Originally posted by: BitByBit
Neos:
I wasn't implying HT gives the P4 an unfair advantage.
I was merely stating that without HT, the P4 would have no multitasking advantage over the Athlon. I've seen many posts that claim or imply that the P4 is just a better multitasker, with or without HT, which isn't true.
Zebo:
I'd imagine the idea that HT only benefits deep pipelines has arisen from the fact that deeper pipelines take longer to flush and refill than shorter pipelines.
While this is true, context switching latency is actually more dependent on memory interface speed than a processor's instruction latency. A 3.0GHz Prescott's instruction latency is around 10ns, while its memory access latency is many times that.
What HT allows is two threads to run concurrently without having to continually switch between them, which would involve memory access.
The second benefit to HT is when running multithreaded applications.
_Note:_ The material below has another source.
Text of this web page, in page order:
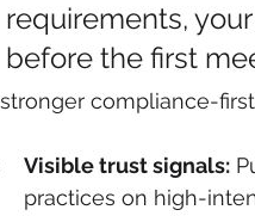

All modern processor's are superscalar. Superscalar execution allows a processor to execute more than one instruction simultaneously, but only if the pick stage(s) can find non-dependent instructions to execute in parallel. If this isn't the case, then there are going to be redundant execution units.
HT simply allows the processor to pick from more instructions, so that the probability of not being able to find two or more instructions to execute in parallel has been reduced, which has resulted in the P4 getting up to a 20% performance boost when running multithreaded applications.
'Wider' designs, such as the Athlon, would benefit from SMT atleast as much as the P4 has. In order to utilise its execution units efficiently, the Athlon must find more instructions to execute in parallel. With SMT, it would have more instructions to pick from, and therefore would be able to sustain a higher execution rate.
As far as I know, Intel intends to enable HT on Conroe, which is supposedly going to be a 4-issue design (wider than the Athlon).
That makes sense, because without HT, it would have a hard time keeping those execution units busy.
I doubt Dothan/Yonah will ever make use of HT. Despite Dothan's high IPC, it is in fact a 'narrow', but already highly efficient design.